# Bought my first kayak



## yakmanley (Apr 16, 2009)

I bought an Ascend FS10 sit-in from BPS last week. Can't wait to get on the water and try it out. If anyone fishes Acton/Rush Run or any of the creeks and rivers in the Butler/Warren County area, I'd appreciate any advice on kayaking the area. Also, if anyone would like meet up for a fishing expedition in the area, let me know.


----------



## meathelmet (Aug 4, 2008)

yakmanley said:


> I bought an Ascend FS10 sit-in from BPS last week. Can't wait to get on the water and try it out. If anyone fishes Acton/Rush Run or any of the creeks and rivers in the Butler/Warren County area, I'd appreciate any advice on kayaking the area. Also, if anyone would like meet up for a fishing expedition in the area, let me know.


Yakmanley,

Congrats on your Yak you will enjoy it.


----------



## Wow (May 17, 2010)

It looks like a Vapor 10 imitation. Identical in hull design, cockpit, weight and capacity. You're gonna love it!--Tim................................................................................................................


----------



## Bowhunter57 (Feb 9, 2011)

yakmanley,
Congradulations and welcome to the world of kayaks and canoes!  Enjoy!

Good hunting, Bowhunter57


----------



## Bubbagon (Mar 8, 2010)

That's a great boat! I looked at them last week.
It's a much better design and quality that that Old Town Vapor. The cockpit on the Ascend isn't as cavernous, and you can reach the front deck more easily.

Very good pruchase, man! You're going to LOVE it!!


----------



## Wow (May 17, 2010)

Imitation is the greatest form of flattery! And the Ascend FS10 does a great job of ripping off the best features of Old Towns hugely popular yak the Vapor 10. Start with a 10ft. yak, 29" wide, 20"x48" cockpit, add a stern deckwell, make it weigh 44lbs. with a 325lb capacity. Add bungee and fishing hardware and there you have it. The Ascend FS10 uses these features but adds an inch or 2 here, a couple of pounds there, and what'd'ya know, a great fishing yak, what an original design! LOL! Compare! --Tim....................................................






...................................


----------



## Bubbagon (Mar 8, 2010)

Ahhhhh, yes.... Karl Benz might have been the first to put a gas powered engine in an automobile, but Carroll Shelby mastered it.

Old Town may have been first on the stern deckwell, but the rest they borrowed just like everyone else. 

And the Ascend improves on nearly everything. The cockpit is designed much better as the Vapor's is way too large.
It has "grooves" on each side of the cockpit for a paddle or rod holder. The front deck is flat for a deck bag. The deckwell is more functionally designed. The seat is much nicer. And it's made of a sturdier polymer compound.

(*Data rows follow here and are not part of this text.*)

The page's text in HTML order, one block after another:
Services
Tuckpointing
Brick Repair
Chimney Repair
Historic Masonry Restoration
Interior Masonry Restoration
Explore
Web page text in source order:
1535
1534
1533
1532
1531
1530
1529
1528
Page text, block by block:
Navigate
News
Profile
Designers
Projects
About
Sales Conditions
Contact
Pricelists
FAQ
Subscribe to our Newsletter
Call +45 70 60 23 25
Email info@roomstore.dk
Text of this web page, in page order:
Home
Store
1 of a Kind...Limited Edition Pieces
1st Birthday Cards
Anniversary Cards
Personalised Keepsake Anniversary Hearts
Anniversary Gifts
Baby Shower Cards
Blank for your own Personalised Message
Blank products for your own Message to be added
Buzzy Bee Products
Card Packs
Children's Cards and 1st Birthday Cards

Obviously, I was impressed with the attention to design on a modestly priced boat.


----------



## leovpin (Mar 18, 2009)

I have a Vapor 10 and I love it but I do admit that the Ascend is a cool boat. They got it right with the rear well, you can actually fit a milk crate or tackle bag in that thing. On the Vapor, all I can put in there is a small cooler and that is it. The seat seems way nice too.

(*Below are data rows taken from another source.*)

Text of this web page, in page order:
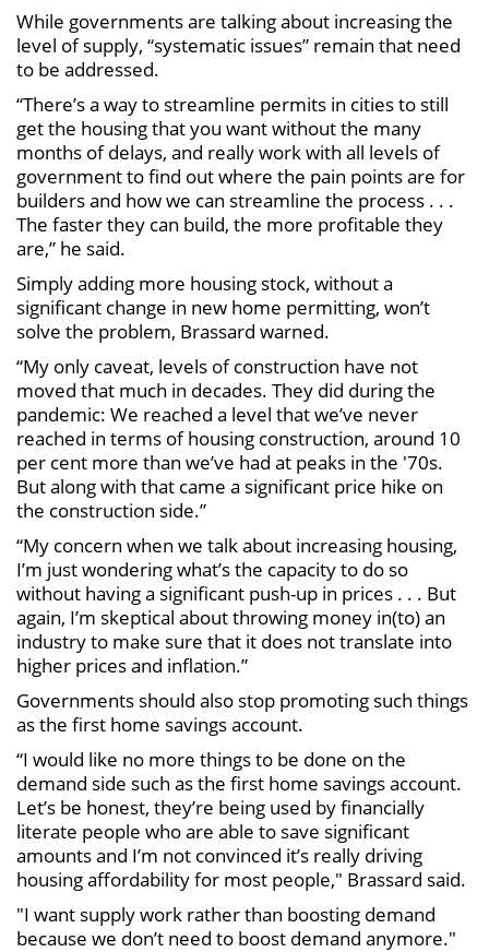
While governments are talking about increasing the
level of supply, “systematic issues” remain that need
to be addressed.
“There’s a way to streamline permits in cities to still
get the housing that you want without the many
months of delays, and really work with all levels of
government to find out where the pain points are for
builders and how we can streamline the process . . .
The faster they can build, the more profitable they
are,” he said.
Simply adding more housing stock, without a
significant change in new home permitting, won’t
solve the problem, Brassard warned.
“My only caveat, levels of construction have not
moved that much in decades. They did during the
pandemic: We reached a level that we’ve never
reached in terms of housing construction, around 10
per cent more than we’ve had at peaks in the '70s.
But along with that came a significant price hike on
the construction side.”
“My concern when we talk about increasing housing,
I’m just wondering what’s the capacity to do so
without having a significant push-up in prices . . . But
again, I’m skeptical about throwing money in(to) an
industry to make sure that it does not translate into
higher prices and inflation.”
Governments should also stop promoting such things
as the first home savings account.
“I would like no more things to be done on the
demand side such as the first home savings account.
Let’s be honest, they’re being used by financially
literate people who are able to save significant
amounts and I’m not convinced it’s really driving
housing affordability for most people," Brassard said.
"I want supply work rather than boosting demand
because we don’t need to boost demand anymore."
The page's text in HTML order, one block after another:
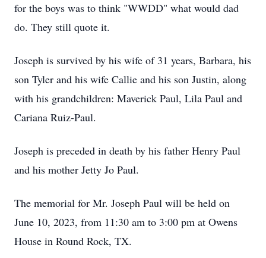
for the boys was to think "WWDD" what would dad
do. They still quote it.
Joseph is survived by his wife of 31 years, Barbara, his
son Tyler and his wife Callie and his son Justin, along
with his grandchildren: Maverick Paul, Lila Paul and
Cariana Ruiz-Paul.
Joseph is preceded in death by his father Henry Paul
and his mother Jetty Jo Paul.
The memorial for Mr. Joseph Paul will be held on
June 10, 2023, from 11:30 am to 3:00 pm at Owens
House in Round Rock, TX.

BPS came out with a 12 foot SINK with a tunnel hull, which makes it possible to stand and fish from the thing. 

Congrats on the boat and let us know when you slime it for the first time.


----------



## Wow (May 17, 2010)

Bubbagon said:


> Ahhhhh, yes.... Karl Benz might have been the first to put a gas powered engine in an automobile, but Carroll Shelby mastered it.
> 
> Old Town may have been first on the stern deckwell, but the rest they borrowed just like everyone else.
> 
> ...


First of all, I'm very impressed you're on a first name basis with old Karl and Carroll, Say hello for me, won't you? 

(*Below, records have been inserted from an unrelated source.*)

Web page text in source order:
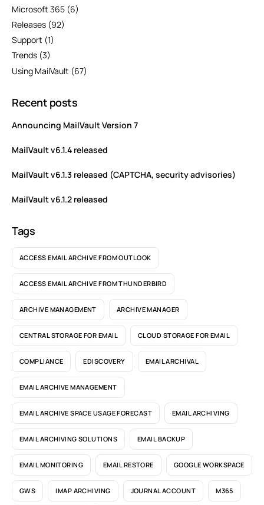
Microsoft 365 (6)
Releases (92)
Support (1)
Trends (3)
Using MailVault (67)
Recent posts
Announcing MailVault Version 7
MailVault v6.1.4 released
MailVault v6.1.3 released (CAPTCHA, security advisories)
MailVault v6.1.2 released
Tags
ACCESS EMAIL ARCHIVE FROM OUTLOOK
ACCESS EMAIL ARCHIVE FROM THUNDERBIRD
ARCHIVE MANAGEMENT ARCHIVE MANAGER
CENTRAL STORAGE FOR EMAIL CLOUD STORAGE FOR EMAIL
COMPLIANCE EDISCOVERY EMAIL ARCHIVAL
EMAIL ARCHIVE MANAGEMENT
EMAIL ARCHIVE SPACE USAGE FORECAST EMAIL ARCHIVING
EMAIL ARCHIVING SOLUTIONS EMAIL BACKUP
EMAIL MONITORING EMAIL RESTORE GOOGLE WORKSPACE
GWS IMAP ARCHIVING JOURNAL ACCOUNT M365
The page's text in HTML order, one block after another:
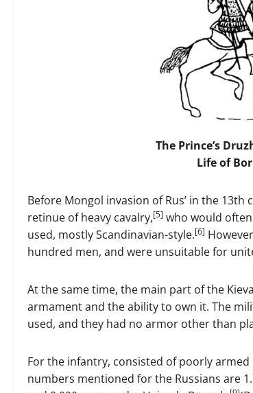
The Prince’s
Life of
Before Mongol invasion of Rus’ in the
retinue of heavy cavalry,[5] who would
used, mostly Scandinavian-style.[6]
hundred men, and were unsuitable for
At the same time, the main part of the
armament and the ability to own it. The
used, and they had no armor other than
For the infantry, consisted of poorly
numbers mentioned for the Russians are
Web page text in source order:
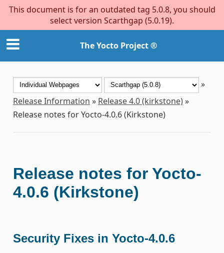
This document is for an outdated tag 5.0.8, you should
select version Scarthgap (5.0.19).
The Yocto Project ®
»
Release Information » Release 4.0 (kirkstone)»
Release notes for Yocto-4.0.6 (Kirkstone)
Release notes for Yocto-
4.0.6 (Kirkstone)
Security Fixes in Yocto-4.0.6
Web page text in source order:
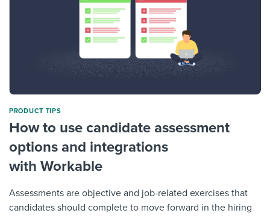
PRODUCT TIPS
How to use candidate assessment
options and integrations
with Workable
Assessments are objective and job-related exercises that
candidates should complete to move forward in the hiring
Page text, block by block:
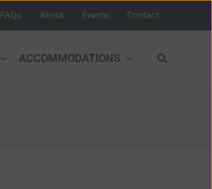
FAQs About Events Contact
ACCOMMODATIONS Search

The large cockpit in the Vapor is a huge advantage as long as your not whitewatering. In and out is infinitely, easier and guess what, all your gear is right in front of you easily accessible, safe and sound, below deck. Oh! and the grooves for the paddle? Ripped off from the Vapor! Bubba!, didn't you compare? It's right in the photo. Both yaks have a front deck, flat or not, but unreachable in normal transit, not "practical on the water access". The functional design of the stern deckwell is moot because it's just a trunk. No way in hell you are going to reach it effectively from your seat on the water, remember you're not in a SOT. You obviously, haven't seen the seat in the Vapor XT or Angler. The polyethylene compound on the Vapor, It's not virgin, the way you like it. But all in all the The Ascend FS10 copys all the right features, It's heavier, wider but slower,It should be slightly more stable because of its width, but it has a shallower depth and thus freeboard and the higher seat placement negates any stability advantage. But the price is right, a great value yak for the $. Paddle Well! --Tim....................................................................................................................................................................


----------



## Bubbagon (Mar 8, 2010)

Not only did I look closely, more closely than you, but I've paddled the Vapor several times, only sat in the Ascend.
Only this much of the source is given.